Nov. 17, 2004 -- The cost of crime continues to climb in Hopkins County, not only for victims of crime, but for taxpayers as well.

In the next year, the county may have to look hard to find the money to meet anticipated recommendations from the State Commission on Jail Standards.

Sheriff Butch Adams said the jail passed inspection after the jail standards commission's visit last month, but inspectors said they would be watching the number of prisoners and the number of jailers required by the state to supervise them.

"They did mention to me that they were going to look in on us in the coming year, that we needed to have at least three or four more jailers on," the sheriff said. "When you look at three to four jailers, you are looking at at least $100,000 per year that we would have to come up with, and that is one cent on the tax rolls."

Hopkins County Judge Cletis Millsap said the county simply cannot afford to fund new projects, and another $100,000 per year just adds to the county's burdens in the criminal justice system.

"We've already got Jail Standards on our back about increasing the number of jailers, and it gets into all the other problems we have," the judge said. "We've got county roads that have got to have attention, and in the past, commissioners have taken some monies from the road and bridge program to put into the judicial system because of a [criminal] trial."

The biggest single reason for the increased number of prisoners in the county jail is related to drugs, according to both Adams and Millsap.

"Drugs, they are the root of all evil," the sheriff said. "It is the cause of burglaries, crimes against people, and is very costly. It costs us in our judicial system."

The county also must provide lawyers for those prisoners that cannot afford them, as well as to provide food and housing for prisoners.

"We have to feed and clothe them but they are incarcerated in the jail to keep them off the streets in the best interest of the public," Adams said. "It's just a tremendous burden on the taxpayers to support a system."

Not only must the county look to satisfying the state requirements for the number of jail employees, they must also begin to look a little further down the road to a time when the jail may have to be be expanded or a new facility built.

While Hopkins County Jail is certified to house 98 prisoners, there have been only two months this year in which that number was not exceeded. In 2003, the number of prisoners exceeded certified capacity six of the 12 months.
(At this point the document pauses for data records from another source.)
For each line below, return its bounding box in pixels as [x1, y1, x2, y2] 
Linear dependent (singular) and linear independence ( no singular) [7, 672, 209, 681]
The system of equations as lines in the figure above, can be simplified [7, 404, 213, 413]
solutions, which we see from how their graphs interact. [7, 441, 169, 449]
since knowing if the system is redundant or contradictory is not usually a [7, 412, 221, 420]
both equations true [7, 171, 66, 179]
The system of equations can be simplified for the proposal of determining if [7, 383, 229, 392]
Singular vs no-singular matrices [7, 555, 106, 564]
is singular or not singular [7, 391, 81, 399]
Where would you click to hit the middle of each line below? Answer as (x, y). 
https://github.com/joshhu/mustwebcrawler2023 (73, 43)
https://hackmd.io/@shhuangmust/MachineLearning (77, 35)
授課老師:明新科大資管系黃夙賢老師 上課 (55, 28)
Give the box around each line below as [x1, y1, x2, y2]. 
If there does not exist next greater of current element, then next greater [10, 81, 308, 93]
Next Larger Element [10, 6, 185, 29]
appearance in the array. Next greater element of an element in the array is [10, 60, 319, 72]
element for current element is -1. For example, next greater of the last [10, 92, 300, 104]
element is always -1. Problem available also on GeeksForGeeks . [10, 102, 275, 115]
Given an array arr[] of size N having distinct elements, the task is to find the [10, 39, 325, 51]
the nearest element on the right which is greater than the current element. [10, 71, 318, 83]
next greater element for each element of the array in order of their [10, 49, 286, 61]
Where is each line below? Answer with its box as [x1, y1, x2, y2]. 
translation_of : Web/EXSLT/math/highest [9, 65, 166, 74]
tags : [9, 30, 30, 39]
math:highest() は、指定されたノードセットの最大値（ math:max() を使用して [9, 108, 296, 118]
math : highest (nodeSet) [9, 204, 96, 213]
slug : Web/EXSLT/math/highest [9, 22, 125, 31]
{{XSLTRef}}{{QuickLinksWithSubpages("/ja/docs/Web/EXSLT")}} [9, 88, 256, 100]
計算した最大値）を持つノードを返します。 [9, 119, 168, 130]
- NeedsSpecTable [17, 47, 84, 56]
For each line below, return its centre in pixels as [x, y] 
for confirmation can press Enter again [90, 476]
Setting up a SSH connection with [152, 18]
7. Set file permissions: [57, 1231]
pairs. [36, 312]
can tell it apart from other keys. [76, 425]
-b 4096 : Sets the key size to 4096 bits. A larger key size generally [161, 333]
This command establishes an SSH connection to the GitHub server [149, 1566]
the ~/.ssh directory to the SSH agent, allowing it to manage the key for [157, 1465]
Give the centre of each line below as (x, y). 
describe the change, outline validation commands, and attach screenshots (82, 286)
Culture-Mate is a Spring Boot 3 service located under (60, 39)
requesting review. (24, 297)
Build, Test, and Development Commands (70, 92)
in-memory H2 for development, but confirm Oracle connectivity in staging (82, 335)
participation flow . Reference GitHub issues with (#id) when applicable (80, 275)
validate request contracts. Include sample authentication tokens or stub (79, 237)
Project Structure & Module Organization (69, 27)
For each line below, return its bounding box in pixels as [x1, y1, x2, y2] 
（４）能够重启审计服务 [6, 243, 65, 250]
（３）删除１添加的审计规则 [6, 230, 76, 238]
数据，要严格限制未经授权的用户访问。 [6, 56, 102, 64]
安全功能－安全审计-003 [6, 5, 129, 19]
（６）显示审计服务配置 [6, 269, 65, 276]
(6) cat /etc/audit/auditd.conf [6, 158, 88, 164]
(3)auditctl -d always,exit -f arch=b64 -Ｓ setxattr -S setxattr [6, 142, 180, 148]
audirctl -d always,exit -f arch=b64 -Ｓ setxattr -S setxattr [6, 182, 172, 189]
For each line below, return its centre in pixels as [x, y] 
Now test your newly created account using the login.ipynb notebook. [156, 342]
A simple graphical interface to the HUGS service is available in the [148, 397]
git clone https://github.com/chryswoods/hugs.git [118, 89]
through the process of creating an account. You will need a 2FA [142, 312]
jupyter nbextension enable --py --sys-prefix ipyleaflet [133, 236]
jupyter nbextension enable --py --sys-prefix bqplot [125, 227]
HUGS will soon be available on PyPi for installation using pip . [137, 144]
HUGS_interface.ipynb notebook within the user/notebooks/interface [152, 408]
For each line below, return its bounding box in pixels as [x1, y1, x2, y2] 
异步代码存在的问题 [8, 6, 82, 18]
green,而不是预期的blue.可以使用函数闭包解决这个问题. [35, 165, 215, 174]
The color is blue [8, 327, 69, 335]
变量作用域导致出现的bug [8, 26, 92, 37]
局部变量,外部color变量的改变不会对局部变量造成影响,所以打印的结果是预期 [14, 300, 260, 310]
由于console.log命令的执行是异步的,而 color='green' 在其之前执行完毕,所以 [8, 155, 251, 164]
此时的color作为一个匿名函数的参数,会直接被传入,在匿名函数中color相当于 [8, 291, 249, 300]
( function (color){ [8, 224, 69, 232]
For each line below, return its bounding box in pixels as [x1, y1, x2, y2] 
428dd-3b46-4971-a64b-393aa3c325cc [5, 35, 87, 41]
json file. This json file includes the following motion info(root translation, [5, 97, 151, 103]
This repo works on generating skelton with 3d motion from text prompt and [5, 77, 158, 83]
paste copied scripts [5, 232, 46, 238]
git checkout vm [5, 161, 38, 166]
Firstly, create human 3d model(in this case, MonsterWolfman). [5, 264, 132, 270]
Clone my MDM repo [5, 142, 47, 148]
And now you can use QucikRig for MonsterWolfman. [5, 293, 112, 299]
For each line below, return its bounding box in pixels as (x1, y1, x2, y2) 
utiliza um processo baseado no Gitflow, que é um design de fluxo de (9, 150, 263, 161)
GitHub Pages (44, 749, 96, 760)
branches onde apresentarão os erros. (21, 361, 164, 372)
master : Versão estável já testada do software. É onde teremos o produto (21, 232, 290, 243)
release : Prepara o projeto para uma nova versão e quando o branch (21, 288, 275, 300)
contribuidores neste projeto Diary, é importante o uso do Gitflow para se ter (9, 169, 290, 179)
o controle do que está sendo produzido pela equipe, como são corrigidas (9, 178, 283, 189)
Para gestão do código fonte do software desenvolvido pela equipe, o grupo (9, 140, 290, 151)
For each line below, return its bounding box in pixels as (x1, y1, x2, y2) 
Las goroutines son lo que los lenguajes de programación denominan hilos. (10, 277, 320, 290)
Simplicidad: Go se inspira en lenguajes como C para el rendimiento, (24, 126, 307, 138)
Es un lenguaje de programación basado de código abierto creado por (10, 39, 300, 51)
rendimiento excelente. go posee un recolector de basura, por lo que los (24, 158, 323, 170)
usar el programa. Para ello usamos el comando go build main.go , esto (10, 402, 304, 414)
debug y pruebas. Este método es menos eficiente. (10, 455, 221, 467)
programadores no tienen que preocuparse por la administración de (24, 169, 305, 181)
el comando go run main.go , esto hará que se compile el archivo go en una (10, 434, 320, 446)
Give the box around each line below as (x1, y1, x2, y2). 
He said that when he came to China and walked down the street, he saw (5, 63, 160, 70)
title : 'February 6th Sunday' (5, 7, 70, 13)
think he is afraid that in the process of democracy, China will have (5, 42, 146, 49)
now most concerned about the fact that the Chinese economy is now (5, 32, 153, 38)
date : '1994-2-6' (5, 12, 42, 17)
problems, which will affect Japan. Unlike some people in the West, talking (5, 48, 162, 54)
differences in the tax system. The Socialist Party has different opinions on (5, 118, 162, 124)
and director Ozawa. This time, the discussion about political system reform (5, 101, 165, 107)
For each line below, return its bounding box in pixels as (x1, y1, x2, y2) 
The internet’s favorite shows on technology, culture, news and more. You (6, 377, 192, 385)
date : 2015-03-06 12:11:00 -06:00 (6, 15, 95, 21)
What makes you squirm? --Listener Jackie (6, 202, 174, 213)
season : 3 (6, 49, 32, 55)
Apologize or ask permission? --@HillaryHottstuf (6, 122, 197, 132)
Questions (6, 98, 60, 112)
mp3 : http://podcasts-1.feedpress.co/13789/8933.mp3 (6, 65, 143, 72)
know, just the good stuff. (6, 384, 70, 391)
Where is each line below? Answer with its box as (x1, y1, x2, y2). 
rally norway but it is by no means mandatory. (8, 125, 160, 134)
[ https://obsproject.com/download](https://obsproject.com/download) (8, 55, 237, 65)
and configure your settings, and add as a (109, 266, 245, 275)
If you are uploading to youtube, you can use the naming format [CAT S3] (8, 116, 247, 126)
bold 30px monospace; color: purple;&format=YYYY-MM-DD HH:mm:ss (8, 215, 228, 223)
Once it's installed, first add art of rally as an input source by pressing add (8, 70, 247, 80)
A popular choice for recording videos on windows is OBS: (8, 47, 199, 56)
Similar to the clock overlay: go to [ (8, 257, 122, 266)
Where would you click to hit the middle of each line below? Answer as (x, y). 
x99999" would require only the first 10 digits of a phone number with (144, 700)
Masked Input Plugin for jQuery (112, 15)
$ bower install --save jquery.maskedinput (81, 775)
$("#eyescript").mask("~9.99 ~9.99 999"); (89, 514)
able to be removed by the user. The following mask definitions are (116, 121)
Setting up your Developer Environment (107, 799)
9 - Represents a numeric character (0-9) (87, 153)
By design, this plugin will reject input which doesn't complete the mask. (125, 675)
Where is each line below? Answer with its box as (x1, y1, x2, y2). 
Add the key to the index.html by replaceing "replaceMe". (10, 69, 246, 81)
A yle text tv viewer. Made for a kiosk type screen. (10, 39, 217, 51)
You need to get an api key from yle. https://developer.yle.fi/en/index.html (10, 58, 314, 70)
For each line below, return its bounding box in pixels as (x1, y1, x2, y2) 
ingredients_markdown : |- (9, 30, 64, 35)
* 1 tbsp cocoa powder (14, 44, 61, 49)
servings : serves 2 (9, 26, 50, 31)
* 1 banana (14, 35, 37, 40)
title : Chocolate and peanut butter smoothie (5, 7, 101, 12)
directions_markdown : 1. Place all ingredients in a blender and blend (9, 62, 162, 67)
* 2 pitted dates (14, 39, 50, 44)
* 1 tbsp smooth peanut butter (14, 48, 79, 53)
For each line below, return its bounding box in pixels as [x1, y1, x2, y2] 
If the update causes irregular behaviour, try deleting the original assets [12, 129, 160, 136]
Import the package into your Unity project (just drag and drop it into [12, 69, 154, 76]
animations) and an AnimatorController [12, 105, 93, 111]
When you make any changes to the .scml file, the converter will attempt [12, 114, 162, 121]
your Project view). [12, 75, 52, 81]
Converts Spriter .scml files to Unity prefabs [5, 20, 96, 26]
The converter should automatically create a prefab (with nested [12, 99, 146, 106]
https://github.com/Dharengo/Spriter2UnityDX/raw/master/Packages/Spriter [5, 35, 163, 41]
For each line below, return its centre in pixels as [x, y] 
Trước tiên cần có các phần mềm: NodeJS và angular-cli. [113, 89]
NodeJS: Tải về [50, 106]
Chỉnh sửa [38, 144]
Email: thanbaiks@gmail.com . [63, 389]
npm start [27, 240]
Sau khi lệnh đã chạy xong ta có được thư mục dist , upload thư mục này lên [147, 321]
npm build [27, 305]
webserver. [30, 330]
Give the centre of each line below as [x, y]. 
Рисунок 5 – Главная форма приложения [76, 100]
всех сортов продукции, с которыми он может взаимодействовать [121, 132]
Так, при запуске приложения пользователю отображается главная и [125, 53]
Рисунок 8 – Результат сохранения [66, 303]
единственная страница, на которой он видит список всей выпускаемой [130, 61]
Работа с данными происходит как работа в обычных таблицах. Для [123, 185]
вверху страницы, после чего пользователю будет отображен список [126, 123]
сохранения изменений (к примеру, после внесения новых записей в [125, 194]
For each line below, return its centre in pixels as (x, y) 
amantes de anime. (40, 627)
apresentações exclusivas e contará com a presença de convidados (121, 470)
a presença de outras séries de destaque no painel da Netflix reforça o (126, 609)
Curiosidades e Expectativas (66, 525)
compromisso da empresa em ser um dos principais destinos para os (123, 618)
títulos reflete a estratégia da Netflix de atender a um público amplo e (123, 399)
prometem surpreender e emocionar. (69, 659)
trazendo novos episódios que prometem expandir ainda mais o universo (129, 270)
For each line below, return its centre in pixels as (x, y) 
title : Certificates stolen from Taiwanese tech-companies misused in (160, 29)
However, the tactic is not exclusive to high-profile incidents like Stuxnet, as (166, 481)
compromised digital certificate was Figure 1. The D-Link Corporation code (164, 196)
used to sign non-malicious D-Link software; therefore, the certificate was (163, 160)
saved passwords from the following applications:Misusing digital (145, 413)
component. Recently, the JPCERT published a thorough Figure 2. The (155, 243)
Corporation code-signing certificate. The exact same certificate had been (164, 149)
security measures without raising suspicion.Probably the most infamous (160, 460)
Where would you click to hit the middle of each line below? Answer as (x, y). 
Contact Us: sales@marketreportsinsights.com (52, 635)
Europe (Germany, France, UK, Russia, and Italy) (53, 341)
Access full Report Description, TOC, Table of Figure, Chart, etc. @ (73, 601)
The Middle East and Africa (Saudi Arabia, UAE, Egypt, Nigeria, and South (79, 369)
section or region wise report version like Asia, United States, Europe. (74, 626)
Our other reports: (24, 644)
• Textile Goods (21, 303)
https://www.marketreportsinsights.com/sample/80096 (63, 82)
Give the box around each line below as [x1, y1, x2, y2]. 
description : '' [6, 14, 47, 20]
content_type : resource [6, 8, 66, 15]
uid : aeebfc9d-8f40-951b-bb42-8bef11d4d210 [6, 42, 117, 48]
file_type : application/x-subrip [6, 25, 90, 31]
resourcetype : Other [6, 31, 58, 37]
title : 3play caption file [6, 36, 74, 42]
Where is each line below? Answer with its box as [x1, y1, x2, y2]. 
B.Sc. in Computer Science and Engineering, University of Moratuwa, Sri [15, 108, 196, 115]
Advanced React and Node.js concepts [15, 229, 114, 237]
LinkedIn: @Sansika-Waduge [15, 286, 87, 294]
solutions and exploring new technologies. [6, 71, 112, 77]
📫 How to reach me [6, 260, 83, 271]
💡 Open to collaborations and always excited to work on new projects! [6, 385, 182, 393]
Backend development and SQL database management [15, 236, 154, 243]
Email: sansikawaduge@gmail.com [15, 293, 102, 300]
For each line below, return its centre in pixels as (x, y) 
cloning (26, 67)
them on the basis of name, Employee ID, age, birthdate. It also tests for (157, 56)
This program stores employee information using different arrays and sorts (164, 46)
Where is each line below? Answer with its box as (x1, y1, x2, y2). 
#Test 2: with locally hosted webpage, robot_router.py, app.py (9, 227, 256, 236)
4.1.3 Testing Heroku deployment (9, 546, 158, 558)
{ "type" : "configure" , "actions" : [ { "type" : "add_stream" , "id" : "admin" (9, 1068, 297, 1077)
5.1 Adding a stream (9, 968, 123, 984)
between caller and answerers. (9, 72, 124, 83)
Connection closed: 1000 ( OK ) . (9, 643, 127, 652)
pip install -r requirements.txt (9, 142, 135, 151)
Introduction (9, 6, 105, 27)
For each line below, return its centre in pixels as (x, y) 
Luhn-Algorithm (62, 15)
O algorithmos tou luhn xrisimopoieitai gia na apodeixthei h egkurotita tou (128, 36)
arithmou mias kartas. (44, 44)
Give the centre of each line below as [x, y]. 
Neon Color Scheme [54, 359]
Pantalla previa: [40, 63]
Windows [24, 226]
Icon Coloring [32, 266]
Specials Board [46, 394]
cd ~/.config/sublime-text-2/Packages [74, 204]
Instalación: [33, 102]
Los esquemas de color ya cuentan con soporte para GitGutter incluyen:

The daily average number of prisoners in the jail last month was 115. Of that number, 12 per day were awaiting transfer to state prisons. The remaining number were either awaiting trial or revocation proceedings or serving sentences in the county jail for misdemeanor offenses.

Jail records indicate there were about 94 male inmates and 20 female inmates.

'We are always hoping the system will get a little bit better where we don't have to house that many down there," Sheriff Adams said. "We're always looking for that."

The constant increase in the numbers of prisoners held in the county jail would not lead one to realistically expect to see an inmate population more in line with the certified bed capacity at the jail.

Continually increasing numbers could force the county to expand the jail.

"One of the things you just don't like to do is to expand facilities such as the jail," Adams said. "We are going to hold off on that as long as we can."

Another problem at the jail involves the need to move prisoners to the courthouse for court appearances. With the prisoner-jailer ratio crowding state limits, the sheriff said deputies must be taken off routine patrol to have enough officers to manage the transportation to and from the courtrooms.

Adams said that, ideally, a future jail facility would include enough space for a small courtroom in which judges would come to the jail for arraignments, docket calls and other proceedings leading up to trial.

The many possible sizes and configurations have not received much more than cursory consideration, the most recent more than a year ago.

Adams said the last dollar estimate he had for a jail expansion came in at more than $1.5 million.

Judge Millsap said some preliminary discussions have been held regarding the jail, but there are no immediate plans to begin looking into any kind of jail expansion, but agrees those discussions will have to begin soon.